> Work request: Copy all entries without alteration and skip the pictures they hold.

> Stored data:
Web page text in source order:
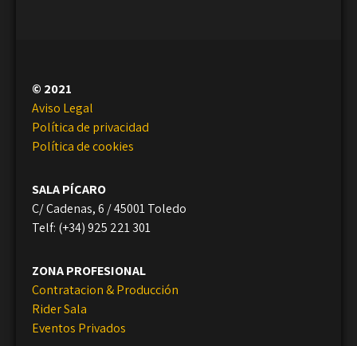
© 2021
Aviso Legal
Política de privacidad
Política de cookies
SALA PÍCARO
C/ Cadenas, 6 / 45001 Toledo
Telf: (+34) 925 221 301
ZONA PROFESIONAL
Contratacion & Producción
Rider Sala
Eventos Privados
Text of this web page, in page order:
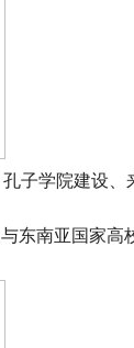
子学院建设
东南亚国家高

> Exercise answer:
Web page text in source order:
© 2021
Aviso Legal
Política de privacidad
Política de cookies
SALA PÍCARO
C/ Cadenas, 6 / 45001 Toledo
Telf: (+34) 925 221 301
ZONA PROFESIONAL
Contratacion & Producción
Rider Sala
Eventos Privados
Text of this web page, in page order:
子学院建设
东南亚国家高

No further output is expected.